(Exercise inputs)

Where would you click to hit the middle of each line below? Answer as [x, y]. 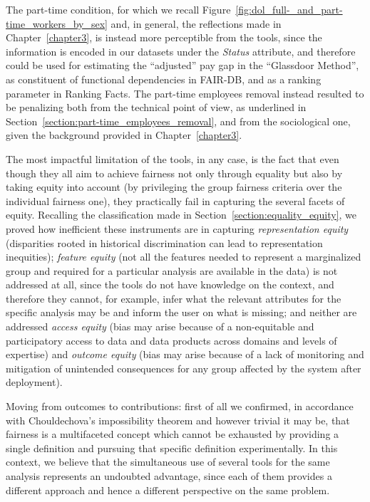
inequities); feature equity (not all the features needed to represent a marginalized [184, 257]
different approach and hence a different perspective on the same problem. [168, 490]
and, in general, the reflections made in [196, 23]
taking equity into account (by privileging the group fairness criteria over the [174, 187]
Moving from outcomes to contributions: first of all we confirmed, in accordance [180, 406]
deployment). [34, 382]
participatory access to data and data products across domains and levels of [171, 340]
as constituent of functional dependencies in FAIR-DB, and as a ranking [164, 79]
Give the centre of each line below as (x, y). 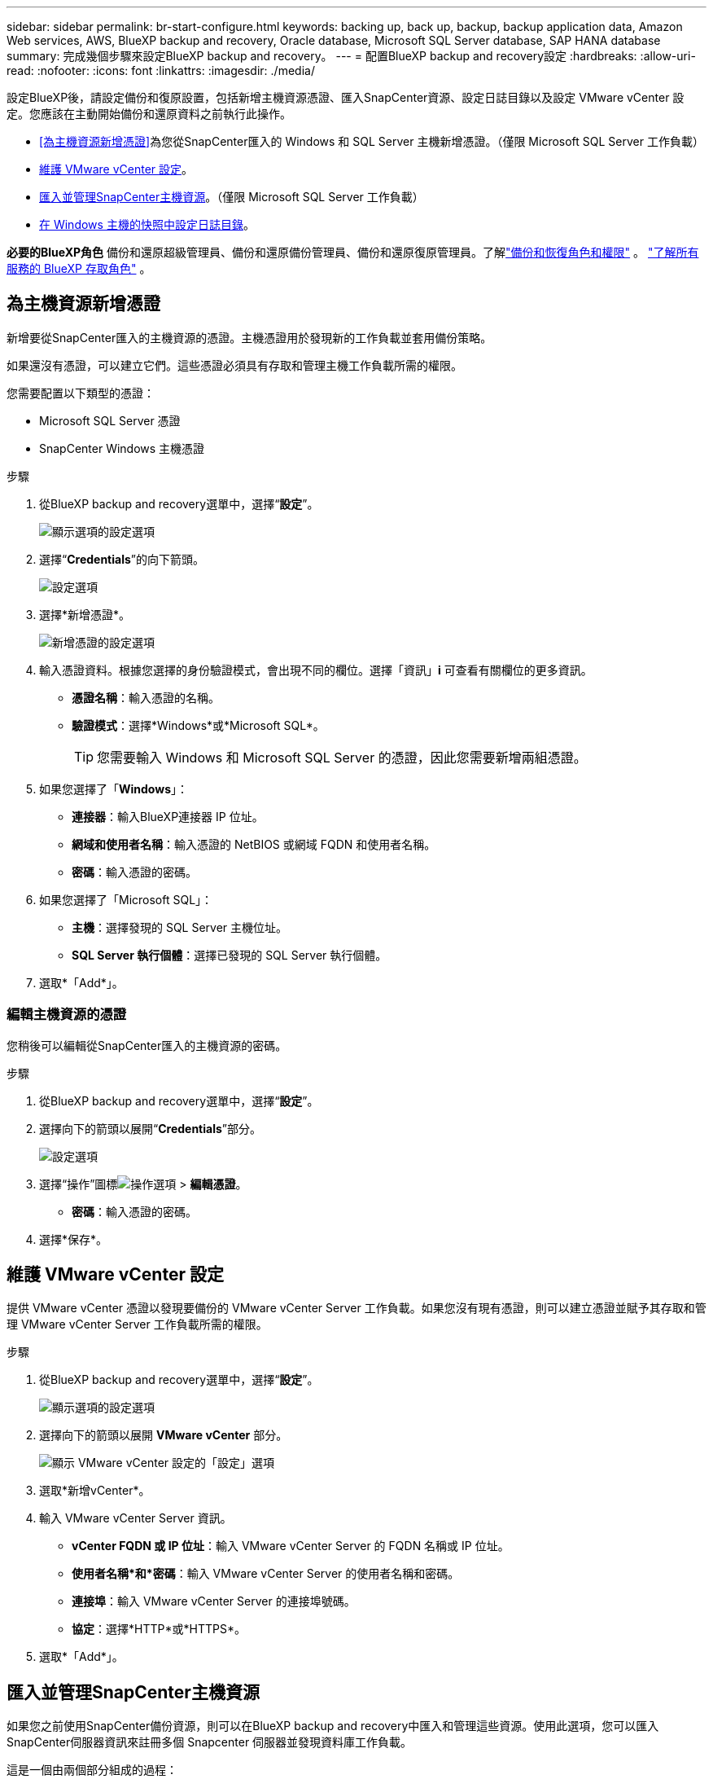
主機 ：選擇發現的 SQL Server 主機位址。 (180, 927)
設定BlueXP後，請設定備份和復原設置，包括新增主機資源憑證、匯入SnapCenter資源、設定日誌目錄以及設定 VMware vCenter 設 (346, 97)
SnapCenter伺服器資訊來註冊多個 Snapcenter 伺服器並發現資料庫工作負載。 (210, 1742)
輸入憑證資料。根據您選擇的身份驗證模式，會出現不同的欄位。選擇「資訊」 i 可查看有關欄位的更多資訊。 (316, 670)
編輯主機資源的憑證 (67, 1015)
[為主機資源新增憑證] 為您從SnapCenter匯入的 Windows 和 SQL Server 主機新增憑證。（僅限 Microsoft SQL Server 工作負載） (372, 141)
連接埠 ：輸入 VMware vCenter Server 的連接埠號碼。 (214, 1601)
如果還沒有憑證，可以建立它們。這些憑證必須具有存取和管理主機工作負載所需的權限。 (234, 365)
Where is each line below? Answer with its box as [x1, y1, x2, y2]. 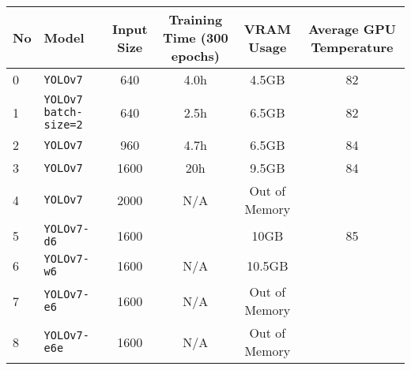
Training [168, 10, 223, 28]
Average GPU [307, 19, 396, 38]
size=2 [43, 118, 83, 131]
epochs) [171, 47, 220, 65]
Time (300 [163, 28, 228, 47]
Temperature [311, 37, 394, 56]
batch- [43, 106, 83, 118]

(End Exercise inputs)

## Exercise directions
Every line of the data that includes the word "Server" should be copied.

## Solution to this task
主機 ：選擇發現的 SQL Server 主機位址。 (180, 927)
[為主機資源新增憑證] 為您從SnapCenter匯入的 Windows 和 SQL Server 主機新增憑證。（僅限 Microsoft SQL Server 工作負載） (372, 141)
連接埠 ：輸入 VMware vCenter Server 的連接埠號碼。 (214, 1601)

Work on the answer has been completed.